Reproduce exactly, and only, the lines of the material below running from the line bearing "able to extract" through the line bearing "Тема: Электричество и магнетизм. [138, 266]". Leave any pictures out.
━━━ Material for this exercise ━━━
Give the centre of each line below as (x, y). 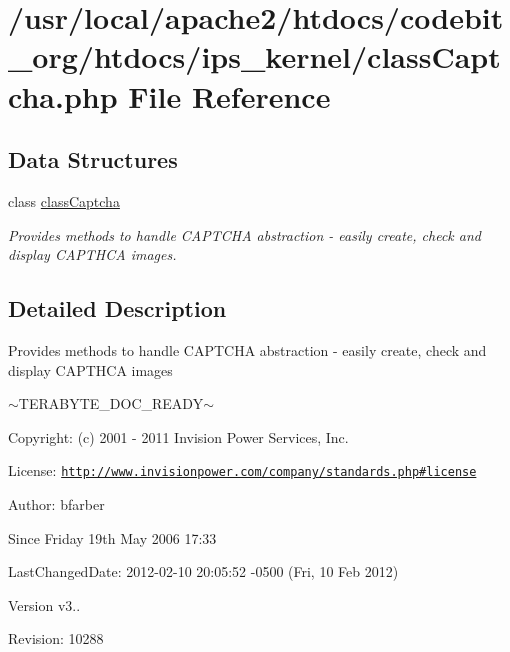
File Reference (229, 95)
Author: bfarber (56, 503)
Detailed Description (117, 308)
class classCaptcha (64, 200)
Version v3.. (44, 604)
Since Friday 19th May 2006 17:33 (112, 537)
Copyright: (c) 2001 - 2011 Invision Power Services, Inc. (178, 436)
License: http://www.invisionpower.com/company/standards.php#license (242, 470)
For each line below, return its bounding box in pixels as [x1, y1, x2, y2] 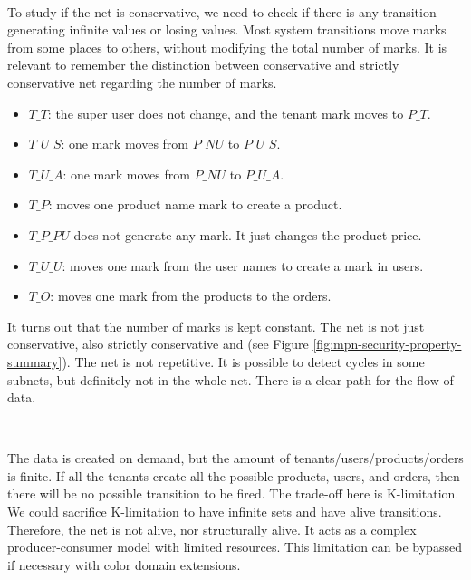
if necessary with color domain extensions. [7, 555, 241, 574]
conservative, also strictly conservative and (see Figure [7, 334, 309, 353]
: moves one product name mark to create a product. [48, 195, 342, 214]
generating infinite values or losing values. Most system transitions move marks [7, 20, 447, 39]
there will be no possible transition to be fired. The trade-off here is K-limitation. [7, 484, 459, 503]
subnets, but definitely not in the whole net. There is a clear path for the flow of [7, 370, 454, 389]
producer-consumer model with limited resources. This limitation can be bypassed [7, 537, 462, 556]
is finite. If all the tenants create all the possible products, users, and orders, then [7, 466, 460, 485]
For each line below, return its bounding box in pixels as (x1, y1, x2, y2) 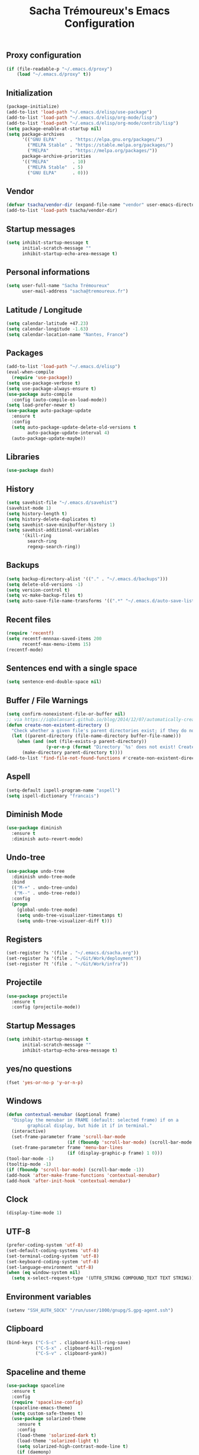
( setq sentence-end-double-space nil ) (6, 679, 102, 685)
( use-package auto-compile (6, 391, 73, 397)
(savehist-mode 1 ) (6, 505, 52, 511)
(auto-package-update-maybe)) (11, 435, 86, 441)
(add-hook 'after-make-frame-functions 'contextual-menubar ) (6, 1172, 161, 1178)
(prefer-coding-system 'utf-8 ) (6, 1242, 84, 1248)
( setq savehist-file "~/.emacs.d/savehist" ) (6, 500, 118, 506)
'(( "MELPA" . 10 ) (21, 158, 86, 164)
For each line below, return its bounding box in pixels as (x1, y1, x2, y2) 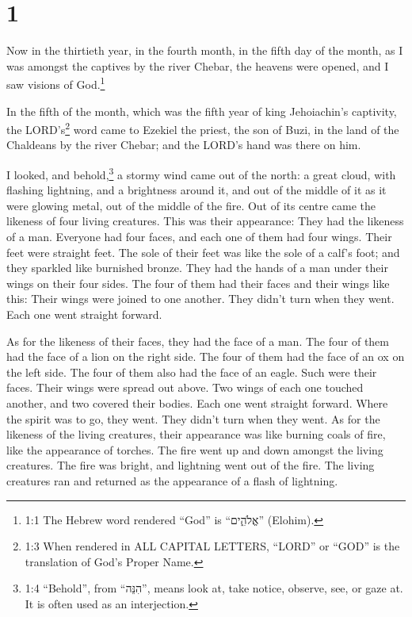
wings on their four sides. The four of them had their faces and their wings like (6, 274, 390, 291)
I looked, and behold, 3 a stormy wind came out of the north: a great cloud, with (6, 164, 396, 182)
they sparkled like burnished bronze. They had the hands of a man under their (6, 259, 388, 276)
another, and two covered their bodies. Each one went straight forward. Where (6, 394, 388, 411)
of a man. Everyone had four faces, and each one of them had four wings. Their (6, 228, 392, 245)
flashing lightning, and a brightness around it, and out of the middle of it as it (6, 182, 387, 198)
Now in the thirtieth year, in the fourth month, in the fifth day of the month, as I (6, 42, 403, 59)
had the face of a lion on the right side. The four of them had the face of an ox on (6, 348, 405, 365)
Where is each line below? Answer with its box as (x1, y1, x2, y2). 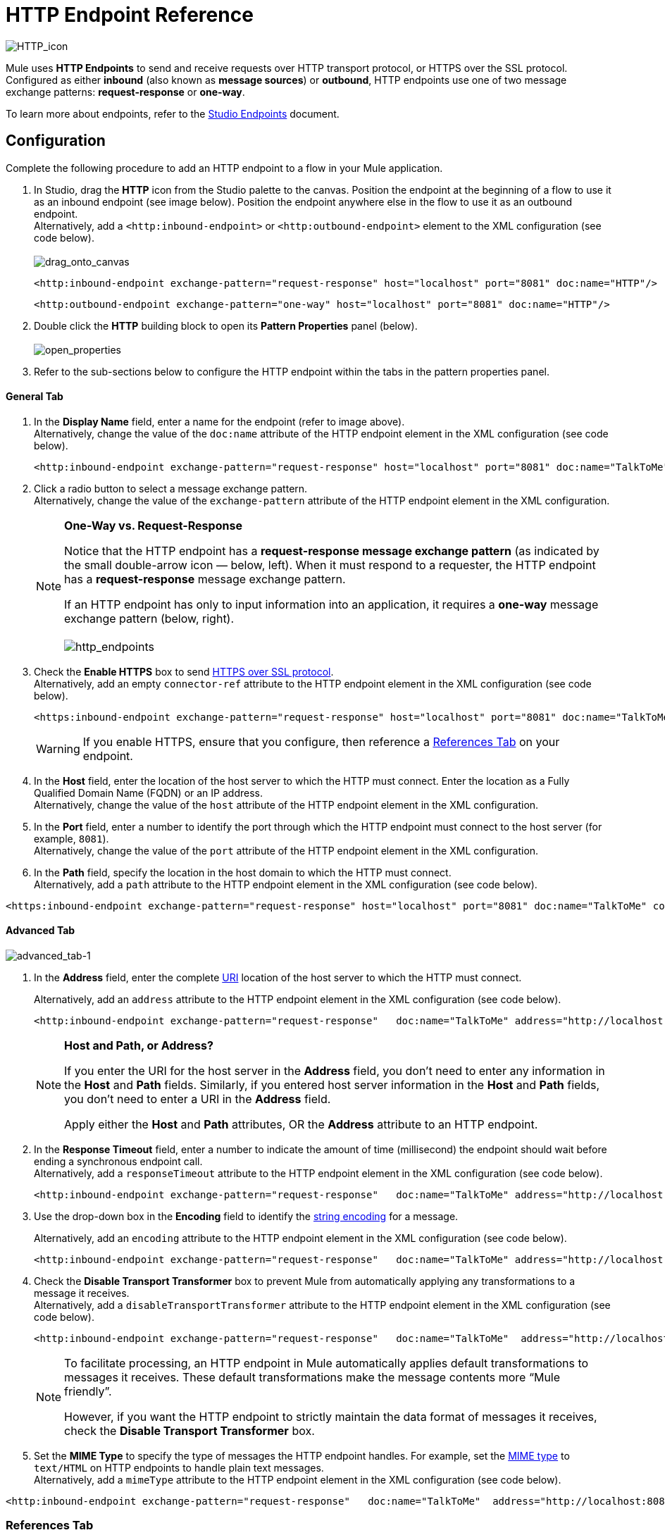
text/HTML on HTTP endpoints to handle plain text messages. (34, 1462, 324, 1474)
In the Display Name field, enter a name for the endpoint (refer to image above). (34, 415, 405, 428)
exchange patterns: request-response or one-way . (6, 85, 245, 98)
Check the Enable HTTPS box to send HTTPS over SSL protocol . (34, 665, 334, 678)
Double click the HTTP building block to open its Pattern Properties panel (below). (34, 319, 418, 332)
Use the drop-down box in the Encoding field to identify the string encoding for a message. (34, 1210, 459, 1223)
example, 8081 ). (34, 832, 109, 845)
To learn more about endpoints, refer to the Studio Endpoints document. (6, 107, 340, 120)
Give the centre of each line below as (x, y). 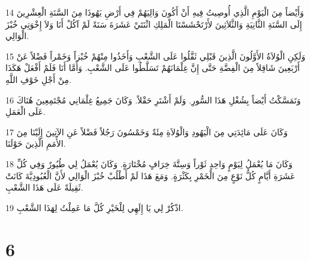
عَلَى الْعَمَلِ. (25, 112)
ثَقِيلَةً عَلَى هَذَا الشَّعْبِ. (44, 187)
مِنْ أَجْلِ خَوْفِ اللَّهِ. (38, 79)
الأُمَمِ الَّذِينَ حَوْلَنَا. (36, 143)
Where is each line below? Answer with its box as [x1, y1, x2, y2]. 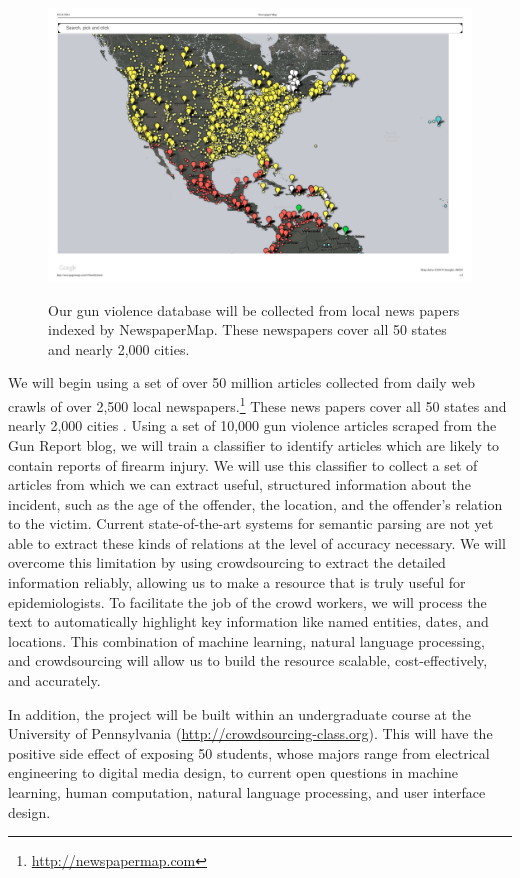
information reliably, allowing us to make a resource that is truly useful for [8, 572, 466, 593]
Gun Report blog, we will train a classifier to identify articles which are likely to [8, 434, 500, 455]
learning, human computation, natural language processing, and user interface [8, 782, 486, 803]
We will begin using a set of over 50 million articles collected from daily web [8, 372, 475, 393]
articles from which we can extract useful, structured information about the [8, 474, 471, 495]
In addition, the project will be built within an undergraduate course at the [8, 703, 472, 724]
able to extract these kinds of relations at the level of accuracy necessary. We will [8, 532, 506, 553]
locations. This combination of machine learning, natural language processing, [8, 630, 485, 651]
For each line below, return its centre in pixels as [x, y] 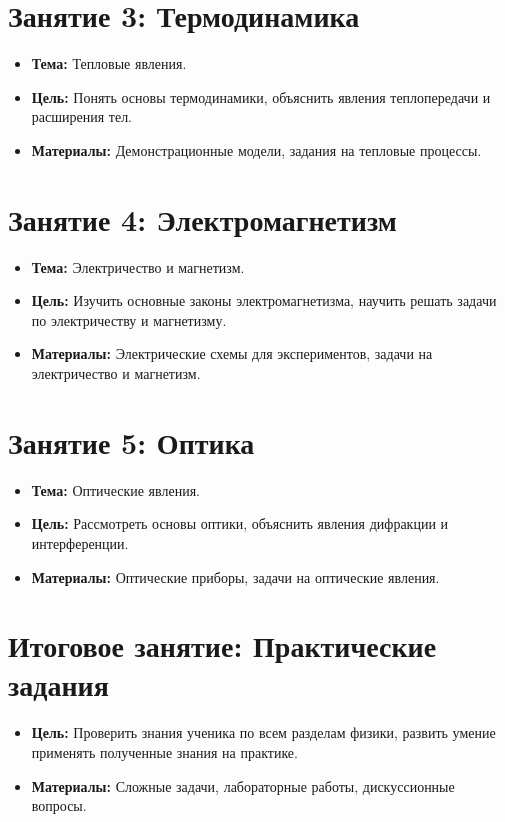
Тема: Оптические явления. [115, 489]
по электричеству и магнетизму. [129, 319]
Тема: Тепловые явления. [109, 63]
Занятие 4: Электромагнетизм [202, 218]
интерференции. [80, 542]
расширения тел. [82, 116]
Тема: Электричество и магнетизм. [138, 266]
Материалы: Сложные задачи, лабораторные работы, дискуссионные [243, 785]
━━━
Expected answer:
able to extract these kinds of relations at the level of accuracy necessary. We will [8, 532, 506, 553]
locations. This combination of machine learning, natural language processing, [8, 630, 485, 651]
For each line below, return its centre in pixels as [x, y] 
Тема: Оптические явления. [115, 489]
по электричеству и магнетизму. [129, 319]
Тема: Тепловые явления. [109, 63]
Занятие 4: Электромагнетизм [202, 218]
интерференции. [80, 542]
расширения тел. [82, 116]
Тема: Электричество и магнетизм. [138, 266]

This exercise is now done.